Computer scientists cheated for the first time during the WACV 2021 conference, which took place online from January 5 to 9, 2021, to design systems that detect deep fakes – videos that manipulate imagery through artificial intelligence.
Researchers have shown that detectors can be defeated by inserting inputs called contrast samples into each video frame. The conflicting examples are slightly manipulated inputs that cause artificial intelligence systems such as machine learning models to make a mistake. In addition, the team showed that the attack still works after videos have been compressed.

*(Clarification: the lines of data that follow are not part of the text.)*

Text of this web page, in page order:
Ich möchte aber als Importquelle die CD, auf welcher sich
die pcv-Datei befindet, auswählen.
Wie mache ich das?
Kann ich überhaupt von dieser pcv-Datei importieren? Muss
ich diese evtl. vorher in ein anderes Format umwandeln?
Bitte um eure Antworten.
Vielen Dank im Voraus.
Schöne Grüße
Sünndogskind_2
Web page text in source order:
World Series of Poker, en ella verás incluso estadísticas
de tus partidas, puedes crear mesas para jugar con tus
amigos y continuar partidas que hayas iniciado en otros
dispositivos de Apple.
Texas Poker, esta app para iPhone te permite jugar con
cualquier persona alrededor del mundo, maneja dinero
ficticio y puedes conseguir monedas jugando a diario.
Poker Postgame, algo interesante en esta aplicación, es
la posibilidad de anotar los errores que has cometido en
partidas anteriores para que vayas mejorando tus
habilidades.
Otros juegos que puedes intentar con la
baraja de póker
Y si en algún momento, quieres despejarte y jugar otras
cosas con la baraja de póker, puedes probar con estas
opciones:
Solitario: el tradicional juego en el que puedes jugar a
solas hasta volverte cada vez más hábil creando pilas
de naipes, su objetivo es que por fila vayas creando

“Our work shows that attacks on burglary detectors can be a real threat,” said Shehzeen Hussain, a UC San Diego computer engineering Ph.D. said. student and first co-author of the WACV paper. “More worryingly, we demonstrate that it is possible to make robust contradictions, even if an opponent may not be aware of the operation of the machine learning model used by the detector.”

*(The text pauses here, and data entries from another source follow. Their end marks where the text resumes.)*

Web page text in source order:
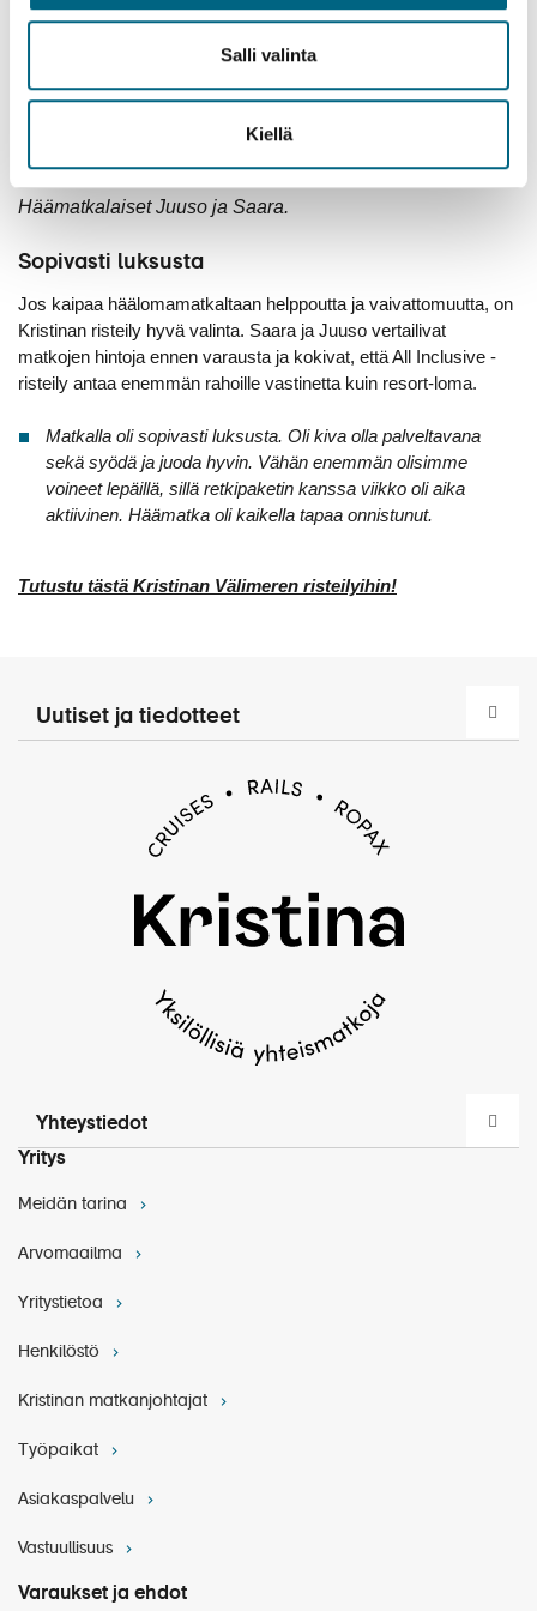
Salli valinta
Kiellä
Häämatkalaiset Juuso ja Saara.
Sopivasti luksusta
Jos kaipaa häälomamatkaltaan helppoutta ja vaivattomuutta, on
Kristinan risteily hyvä valinta. Saara ja Juuso vertailivat
matkojen hintoja ennen varausta ja kokivat, että All Inclusive -
risteily antaa enemmän rahoille vastinetta kuin resort-loma.
Matkalla oli sopivasti luksusta. Oli kiva olla palveltavana
sekä syödä ja juoda hyvin. Vähän enemmän olisimme
voineet lepäillä, sillä retkipaketin kanssa viikko oli aika
aktiivinen. Häämatka oli kaikella tapaa onnistunut.
Tutustu tästä Kristinan Välimeren risteilyihin!
Uutiset ja tiedotteet
Yhteystiedot
Yritys
Meidän tarina
Arvomaailma
Yritystietoa
Henkilöstö
Kristinan matkanjohtajat
Työpaikat
Asiakaspalvelu
Vastuullisuus
Varaukset ja ehdot

In theft, the face of a subject is modified to create convincingly realistic footage of events that never really happened. Consequently, typical depth detectors focus on the face in videos: follow it first and then send the cut facial data to a neural network that determines if it is real or fake. Eye blinking, for example, is not well reproduced in reproduction, so detectors focus on eye movements as one way to make that determination. Modern Deepfake reporters rely on machine learning models to identify fake videos.

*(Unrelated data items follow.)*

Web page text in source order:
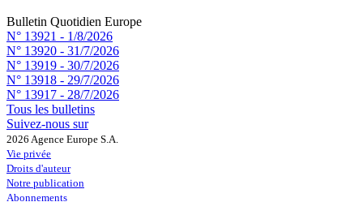
Bulletin Quotidien Europe
N° 13921 - 1/8/2026
N° 13920 - 31/7/2026
N° 13919 - 30/7/2026
N° 13918 - 29/7/2026
N° 13917 - 28/7/2026
Tous les bulletins
Suivez-nous sur
2026 Agence Europe S.A.
Vie privée
Droits d'auteur
Notre publication
Abonnements
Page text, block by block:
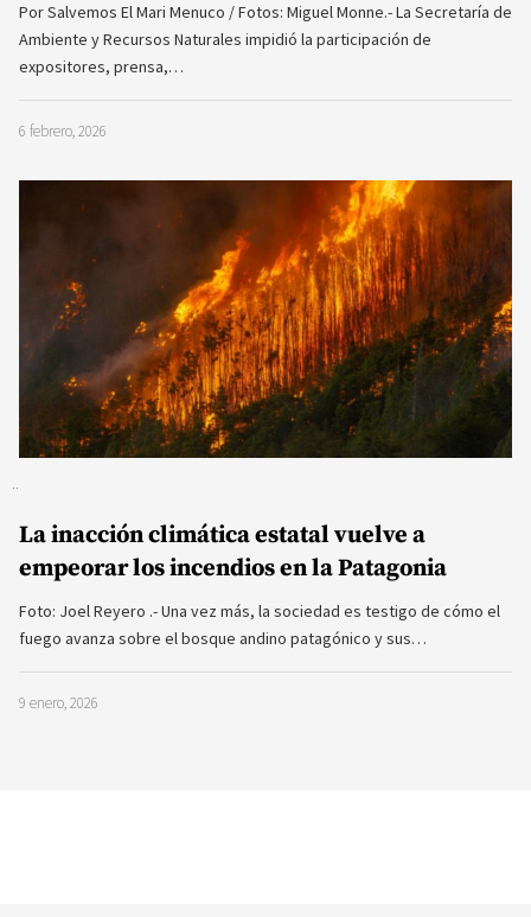
Por Salvemos El Mari Menuco / Fotos: Miguel Monne.- La Secretaría de
Ambiente y Recursos Naturales impidió la participación de
expositores, prensa,…
6 febrero, 2026
La inacción climática estatal vuelve a
empeorar los incendios en la Patagonia
Foto: Joel Reyero .- Una vez más, la sociedad es testigo de cómo el
fuego avanza sobre el bosque andino patagónico y sus…
9 enero, 2026
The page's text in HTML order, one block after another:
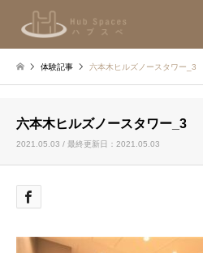
体験記事 六本木ヒルズノースタワー_3
六本木ヒルズノースタワー_3
2021.05.03 / 最終更新日：2021.05.03
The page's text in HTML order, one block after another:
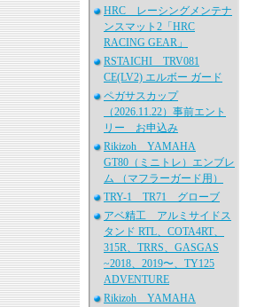
HRC レーシングメンテナ
ンスマット2「HRC
RACING GEAR」
RSTAICHI TRV081
CE(LV2) エルボー ガード
ペガサスカップ
（2026.11.22）事前エント
リー お申込み
Rikizoh YAMAHA
GT80（ミニトレ）エンブレ
ム （マフラーガード用）
TRY-1 TR71 グローブ
アベ精工 アルミサイドス
タンド RTL、COTA4RT、
315R、TRRS、GASGAS
~2018、2019〜、TY125
ADVENTURE
Rikizoh YAMAHA
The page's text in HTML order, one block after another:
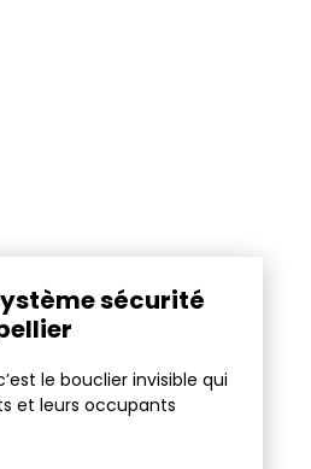
sécurité
le bouclier invisible qui
et leurs occupants

XceptionNet, a deep false detector, describes a conflicting video created by the researchers. Credit: San Diego, University of California
The widespread distribution of fake videos through social media platforms has raised significant concerns worldwide, particularly hampering the credibility of digital media, the researchers said. “If the attackers have some knowledge of the detection system, they can design inputs to direct and bypass the detector’s blind spots,” said Paarth Neekhara, the paper’s first co-author, and a computer science student. of the UC San Diego said.
Researchers have created a conflicting example for each face in a video frame. Although standard operations such as compressing and resizing videos usually remove conflicting examples from an image, these examples are built to withstand these processes. The attack algorithm does this by estimating over a set of input transformations how the model judges images to be true or false. From there, it uses this estimate to transform images in such a way that the conflicting image remains effective even after compression and decompression.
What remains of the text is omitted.